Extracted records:
⟨

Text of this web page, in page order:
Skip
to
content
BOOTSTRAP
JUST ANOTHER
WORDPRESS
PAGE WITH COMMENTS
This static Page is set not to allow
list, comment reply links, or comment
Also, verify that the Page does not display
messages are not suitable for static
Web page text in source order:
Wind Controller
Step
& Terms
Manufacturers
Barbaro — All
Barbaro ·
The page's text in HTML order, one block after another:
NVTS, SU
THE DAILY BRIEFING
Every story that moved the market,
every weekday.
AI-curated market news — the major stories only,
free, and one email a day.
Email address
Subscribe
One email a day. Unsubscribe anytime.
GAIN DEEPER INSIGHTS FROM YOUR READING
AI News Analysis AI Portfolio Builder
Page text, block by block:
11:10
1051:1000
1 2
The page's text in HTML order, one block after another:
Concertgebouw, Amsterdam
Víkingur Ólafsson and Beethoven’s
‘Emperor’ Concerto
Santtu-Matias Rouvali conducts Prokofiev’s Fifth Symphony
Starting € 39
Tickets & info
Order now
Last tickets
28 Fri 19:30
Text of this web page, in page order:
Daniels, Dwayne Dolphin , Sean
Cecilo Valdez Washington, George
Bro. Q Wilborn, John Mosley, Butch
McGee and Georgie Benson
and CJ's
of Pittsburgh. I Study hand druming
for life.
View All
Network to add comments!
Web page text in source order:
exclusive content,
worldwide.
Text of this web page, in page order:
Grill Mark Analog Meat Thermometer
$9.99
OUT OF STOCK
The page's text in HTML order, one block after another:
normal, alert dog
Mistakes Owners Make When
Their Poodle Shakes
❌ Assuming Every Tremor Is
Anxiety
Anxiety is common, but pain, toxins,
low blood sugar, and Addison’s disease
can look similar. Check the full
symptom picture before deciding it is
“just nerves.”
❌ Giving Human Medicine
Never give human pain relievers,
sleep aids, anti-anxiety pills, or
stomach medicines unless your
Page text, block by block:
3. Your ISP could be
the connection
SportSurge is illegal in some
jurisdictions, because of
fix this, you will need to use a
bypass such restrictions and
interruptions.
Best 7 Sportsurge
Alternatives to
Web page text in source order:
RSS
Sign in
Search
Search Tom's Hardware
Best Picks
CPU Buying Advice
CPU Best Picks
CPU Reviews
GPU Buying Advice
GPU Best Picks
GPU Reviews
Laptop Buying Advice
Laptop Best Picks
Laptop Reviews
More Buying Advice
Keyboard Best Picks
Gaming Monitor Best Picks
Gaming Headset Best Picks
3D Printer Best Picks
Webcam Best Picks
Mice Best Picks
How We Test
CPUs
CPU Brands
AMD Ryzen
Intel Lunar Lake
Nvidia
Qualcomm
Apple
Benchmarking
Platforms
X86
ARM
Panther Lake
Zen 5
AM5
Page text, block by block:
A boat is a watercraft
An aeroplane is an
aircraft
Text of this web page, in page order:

⟩

## What the task requires
The full set of lines above should be retyped without a single change.

## Problem solution
Text of this web page, in page order:
Skip
to
content
BOOTSTRAP
JUST ANOTHER
WORDPRESS
PAGE WITH COMMENTS
This static Page is set not to allow
list, comment reply links, or comment
Also, verify that the Page does not display
messages are not suitable for static
Web page text in source order:
Wind Controller
Step
& Terms
Manufacturers
Barbaro — All
Barbaro ·
The page's text in HTML order, one block after another:
NVTS, SU
THE DAILY BRIEFING
Every story that moved the market,
every weekday.
AI-curated market news — the major stories only,
free, and one email a day.
Email address
Subscribe
One email a day. Unsubscribe anytime.
GAIN DEEPER INSIGHTS FROM YOUR READING
AI News Analysis AI Portfolio Builder
Page text, block by block:
11:10
1051:1000
1 2
The page's text in HTML order, one block after another:
Concertgebouw, Amsterdam
Víkingur Ólafsson and Beethoven’s
‘Emperor’ Concerto
Santtu-Matias Rouvali conducts Prokofiev’s Fifth Symphony
Starting € 39
Tickets & info
Order now
Last tickets
28 Fri 19:30
Text of this web page, in page order:
Daniels, Dwayne Dolphin , Sean
Cecilo Valdez Washington, George
Bro. Q Wilborn, John Mosley, Butch
McGee and Georgie Benson
and CJ's
of Pittsburgh. I Study hand druming
for life.
View All
Network to add comments!
Web page text in source order:
exclusive content,
worldwide.
Text of this web page, in page order:
Grill Mark Analog Meat Thermometer
$9.99
OUT OF STOCK
The page's text in HTML order, one block after another:
normal, alert dog
Mistakes Owners Make When
Their Poodle Shakes
❌ Assuming Every Tremor Is
Anxiety
Anxiety is common, but pain, toxins,
low blood sugar, and Addison’s disease
can look similar. Check the full
symptom picture before deciding it is
“just nerves.”
❌ Giving Human Medicine
Never give human pain relievers,
sleep aids, anti-anxiety pills, or
stomach medicines unless your
Page text, block by block:
3. Your ISP could be
the connection
SportSurge is illegal in some
jurisdictions, because of
fix this, you will need to use a
bypass such restrictions and
interruptions.
Best 7 Sportsurge
Alternatives to
Web page text in source order:
RSS
Sign in
Search
Search Tom's Hardware
Best Picks
CPU Buying Advice
CPU Best Picks
CPU Reviews
GPU Buying Advice
GPU Best Picks
GPU Reviews
Laptop Buying Advice
Laptop Best Picks
Laptop Reviews
More Buying Advice
Keyboard Best Picks
Gaming Monitor Best Picks
Gaming Headset Best Picks
3D Printer Best Picks
Webcam Best Picks
Mice Best Picks
How We Test
CPUs
CPU Brands
AMD Ryzen
Intel Lunar Lake
Nvidia
Qualcomm
Apple
Benchmarking
Platforms
X86
ARM
Panther Lake
Zen 5
AM5
Page text, block by block:
A boat is a watercraft
An aeroplane is an
aircraft
Text of this web page, in page order:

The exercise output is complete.